##### EXERCISE DATA #####

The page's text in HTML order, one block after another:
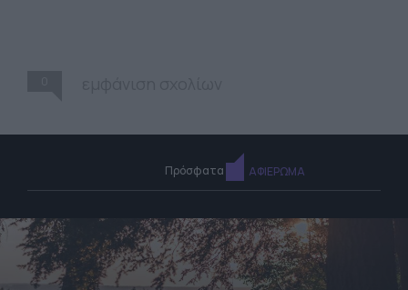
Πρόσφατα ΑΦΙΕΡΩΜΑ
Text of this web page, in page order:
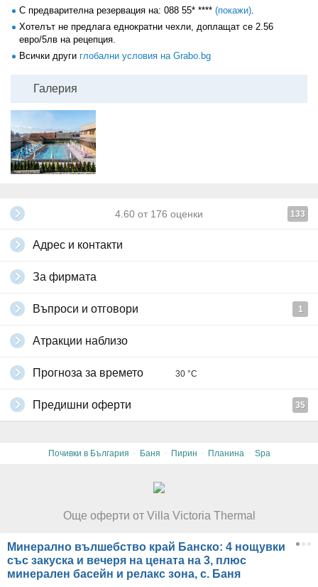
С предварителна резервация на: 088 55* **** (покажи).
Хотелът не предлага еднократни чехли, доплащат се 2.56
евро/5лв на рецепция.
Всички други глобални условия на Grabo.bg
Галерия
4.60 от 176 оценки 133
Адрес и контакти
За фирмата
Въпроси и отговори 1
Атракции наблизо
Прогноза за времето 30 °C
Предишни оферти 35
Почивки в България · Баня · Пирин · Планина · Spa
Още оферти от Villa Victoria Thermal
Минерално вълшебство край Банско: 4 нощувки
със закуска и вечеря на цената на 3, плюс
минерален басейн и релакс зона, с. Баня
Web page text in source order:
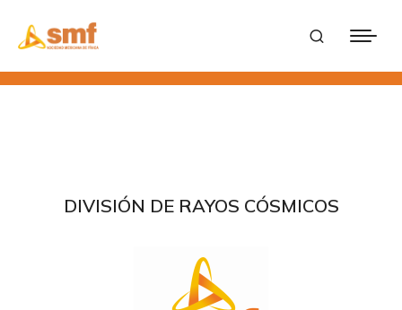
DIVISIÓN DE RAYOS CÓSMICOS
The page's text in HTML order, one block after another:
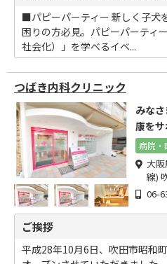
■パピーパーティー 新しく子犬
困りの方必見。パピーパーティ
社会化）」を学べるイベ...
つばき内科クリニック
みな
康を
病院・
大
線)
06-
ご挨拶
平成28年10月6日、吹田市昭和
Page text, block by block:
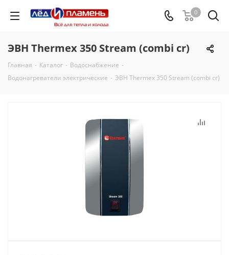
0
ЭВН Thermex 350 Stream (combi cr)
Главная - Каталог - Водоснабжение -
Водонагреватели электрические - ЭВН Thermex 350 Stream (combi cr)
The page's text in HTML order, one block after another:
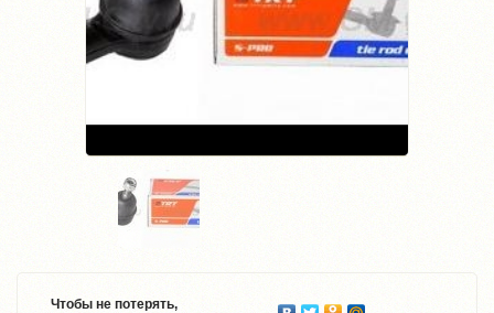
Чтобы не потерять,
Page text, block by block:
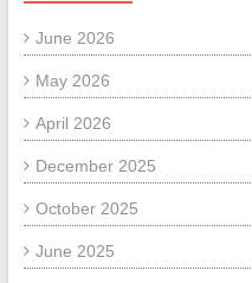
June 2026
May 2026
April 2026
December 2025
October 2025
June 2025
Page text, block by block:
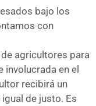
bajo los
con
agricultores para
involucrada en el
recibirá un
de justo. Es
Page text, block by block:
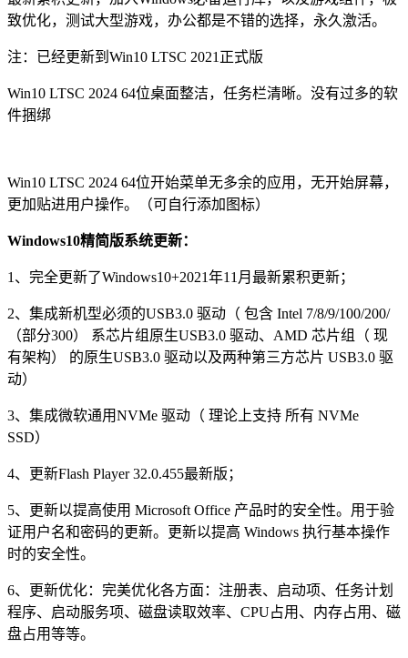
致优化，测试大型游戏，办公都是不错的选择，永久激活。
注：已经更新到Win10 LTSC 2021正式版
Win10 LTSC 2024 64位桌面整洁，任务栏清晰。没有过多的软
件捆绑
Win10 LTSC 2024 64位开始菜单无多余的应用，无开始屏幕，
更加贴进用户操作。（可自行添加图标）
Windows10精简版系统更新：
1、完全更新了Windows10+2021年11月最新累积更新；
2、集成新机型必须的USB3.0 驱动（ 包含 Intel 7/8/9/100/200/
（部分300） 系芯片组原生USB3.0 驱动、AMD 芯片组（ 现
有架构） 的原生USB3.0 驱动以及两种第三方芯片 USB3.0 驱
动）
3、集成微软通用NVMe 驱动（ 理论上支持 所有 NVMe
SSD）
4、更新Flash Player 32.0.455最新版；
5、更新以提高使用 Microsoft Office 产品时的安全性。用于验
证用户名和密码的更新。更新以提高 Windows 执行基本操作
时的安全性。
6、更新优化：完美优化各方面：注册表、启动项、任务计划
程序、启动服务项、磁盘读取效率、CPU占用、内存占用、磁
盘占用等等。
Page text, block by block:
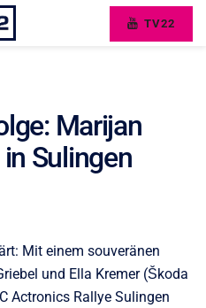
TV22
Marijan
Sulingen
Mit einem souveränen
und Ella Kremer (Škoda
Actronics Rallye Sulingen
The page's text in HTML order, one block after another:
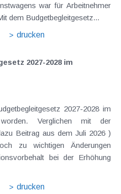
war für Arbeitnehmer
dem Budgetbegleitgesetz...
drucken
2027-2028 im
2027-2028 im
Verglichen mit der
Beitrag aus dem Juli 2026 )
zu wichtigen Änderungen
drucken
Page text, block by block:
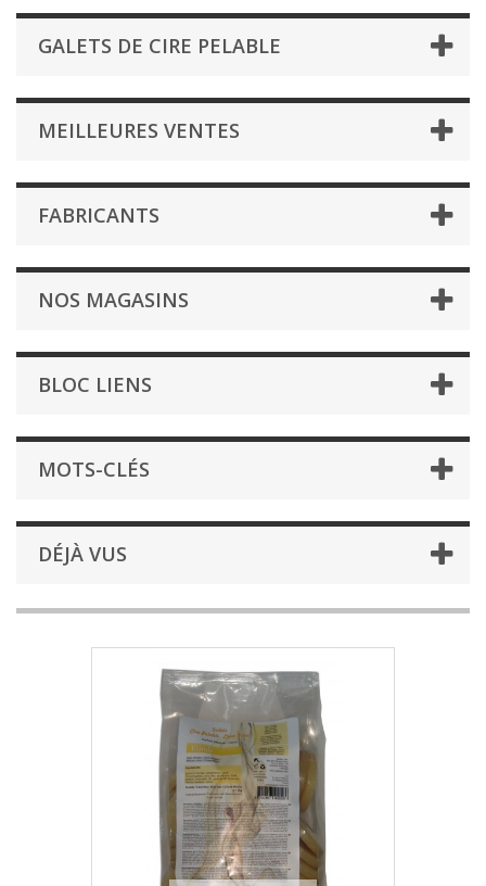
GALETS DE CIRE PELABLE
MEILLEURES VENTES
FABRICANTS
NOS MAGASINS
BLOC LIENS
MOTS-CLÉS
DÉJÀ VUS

#####

ASSIGNMENT: Every entry, word for word, should be given again; the pictures are not part of the copy.

TASK RESPONSE:
The page's text in HTML order, one block after another:
Πρόσφατα ΑΦΙΕΡΩΜΑ
Text of this web page, in page order:
С предварителна резервация на: 088 55* **** (покажи).
Хотелът не предлага еднократни чехли, доплащат се 2.56
евро/5лв на рецепция.
Всички други глобални условия на Grabo.bg
Галерия
4.60 от 176 оценки 133
Адрес и контакти
За фирмата
Въпроси и отговори 1
Атракции наблизо
Прогноза за времето 30 °C
Предишни оферти 35
Почивки в България · Баня · Пирин · Планина · Spa
Още оферти от Villa Victoria Thermal
Минерално вълшебство край Банско: 4 нощувки
със закуска и вечеря на цената на 3, плюс
минерален басейн и релакс зона, с. Баня
Web page text in source order:
DIVISIÓN DE RAYOS CÓSMICOS
The page's text in HTML order, one block after another:
■パピーパーティー 新しく子犬
困りの方必見。パピーパーティ
社会化）」を学べるイベ...
つばき内科クリニック
みな
康を
病院・
大
線)
06-
ご挨拶
平成28年10月6日、吹田市昭和
Page text, block by block:
0
ЭВН Thermex 350 Stream (combi cr)
Главная - Каталог - Водоснабжение -
Водонагреватели электрические - ЭВН Thermex 350 Stream (combi cr)
The page's text in HTML order, one block after another:
Чтобы не потерять,
Page text, block by block:
June 2026
May 2026
April 2026
December 2025
October 2025
June 2025
Page text, block by block:
bajo los
con
agricultores para
involucrada en el
recibirá un
de justo. Es
Page text, block by block:
致优化，测试大型游戏，办公都是不错的选择，永久激活。
注：已经更新到Win10 LTSC 2021正式版
Win10 LTSC 2024 64位桌面整洁，任务栏清晰。没有过多的软
件捆绑
Win10 LTSC 2024 64位开始菜单无多余的应用，无开始屏幕，
更加贴进用户操作。（可自行添加图标）
Windows10精简版系统更新：
1、完全更新了Windows10+2021年11月最新累积更新；
2、集成新机型必须的USB3.0 驱动（ 包含 Intel 7/8/9/100/200/
（部分300） 系芯片组原生USB3.0 驱动、AMD 芯片组（ 现
有架构） 的原生USB3.0 驱动以及两种第三方芯片 USB3.0 驱
动）
3、集成微软通用NVMe 驱动（ 理论上支持 所有 NVMe
SSD）
4、更新Flash Player 32.0.455最新版；
5、更新以提高使用 Microsoft Office 产品时的安全性。用于验
证用户名和密码的更新。更新以提高 Windows 执行基本操作
时的安全性。
6、更新优化：完美优化各方面：注册表、启动项、任务计划
程序、启动服务项、磁盘读取效率、CPU占用、内存占用、磁
盘占用等等。
Page text, block by block:
TV22
Marijan
Sulingen
Mit einem souveränen
und Ella Kremer (Škoda
Actronics Rallye Sulingen
The page's text in HTML order, one block after another:
war für Arbeitnehmer
dem Budgetbegleitgesetz...
drucken
2027-2028 im
2027-2028 im
Verglichen mit der
Beitrag aus dem Juli 2026 )
zu wichtigen Änderungen
drucken
Page text, block by block:
GALETS DE CIRE PELABLE
MEILLEURES VENTES
FABRICANTS
NOS MAGASINS
BLOC LIENS
MOTS-CLÉS
DÉJÀ VUS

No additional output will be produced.